| From: | Enrique Sánchez <enriqueesanchz(at)gmail(dot)com> |
|---|---|
| To: | Chengpeng Yan <chengpeng_yan(at)outlook(dot)com> |
| Cc: | "pgsql-hackers(at)lists(dot)postgresql(dot)org" <pgsql-hackers(at)lists(dot)postgresql(dot)org>, Ilia Evdokimov <ilya(dot)evdokimov(at)tantorlabs(dot)com> |
| Subject: | Re: Extended statistics improvement: multi-column MCV missing values |
| Date: | 2026-06-04 01:40:51 |
| Message-ID: | CAOCkzA=w6UJfMB3Td-8fu2L6FMsTnymVFD6suzJAFiT+2NJGfQ@mail.gmail.com |
| Views: | Whole Thread | Raw Message | Download mbox | Resend email |
| Thread: | |
| Lists: | pgsql-hackers |
Hi, thank you for having a look.
On Jun 01, 2026 at 08:32, Chengpeng Yan (<chengpeng_yan(at)outlook(dot)com>) wrote:
> I think the important first boundary is the clause shape, not the choice
> between the cap and the ndistinct-based average estimate.
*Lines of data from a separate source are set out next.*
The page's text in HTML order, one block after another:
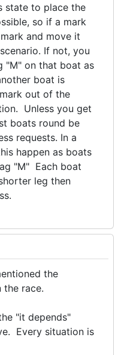
state to place the
so if a mark
and move it
If not, you
"M" on that boat as
boat is
out of the
Unless you get
boats round be
requests. In a
happen as boats
"M" Each boat
leg then
the
the race.
"it depends"
Every situation is
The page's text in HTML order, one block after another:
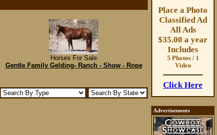
Horses For Sale
Gentle Family Gelding- Ranch - Show - Rope
Place a Photo
Classified Ad
All Ads
$35.00 a year
Includes
5 Photos / 1
Video
Click Here
Advertisements
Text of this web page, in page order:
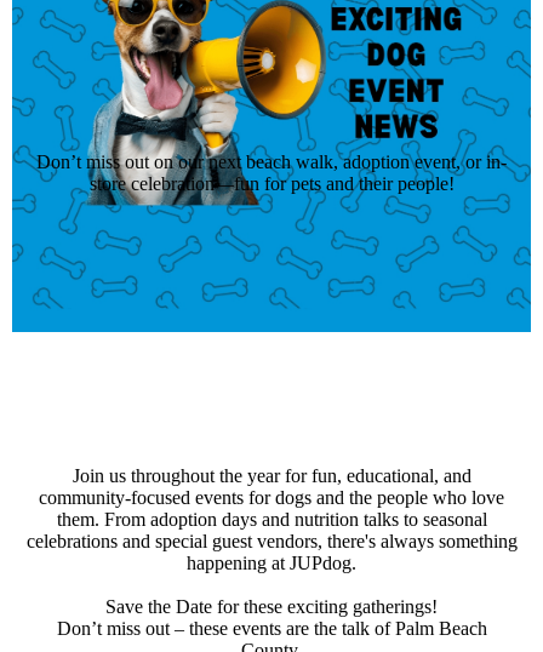
Don’t miss out on our next beach walk, adoption event, or in-
store celebration—fun for pets and their people!
Join us throughout the year for fun, educational, and
community-focused events for dogs and the people who love
them. From adoption days and nutrition talks to seasonal
celebrations and special guest vendors, there's always something
happening at JUPdog.
Save the Date for these exciting gatherings!
Don’t miss out – these events are the talk of Palm Beach

The strongest
> case is a top-level AND condition with equality clauses for all columns
> in the multivariate MCV statistic, where the queried value combination
> is absent from the MCV list. In that case the miss is useful negative
> information.
>
> For that same case, the least-MCV-frequency cap is a useful bound and
> fallback: the combination should not be estimated as more frequent than
> the least frequent item kept in the MCV list. If matching ndistinct
> statistics exist for the same column set, the ndistinct-based average
> estimate also seems valid, as Ilia noted earlier in this thread. I do
> not think the first patch needs to make `CREATE STATISTICS ... (mcv)`
> store an ndistinct value. It can use matching ndistinct statistics when
> they exist, while changing what an MCV statistic contains seems like a
> separate decision.
Makes sense, I agree that changing what an MCV statistic contains is a
separate decision.
> I am also not sure IN/ANY should be included in the first version. For
> that case we first have to define the distinct semantic full groups
> represented by the clause, not just look at raw array elements. For
> example, `a = 0 AND b IN (99, 99)` represents one full group, not two,
>
Regarding array deduplication, i.e. `b in (99, 99)` Postgres does not check
if there are repeated elements right now, and uses them as different
elements to estimate; e.g.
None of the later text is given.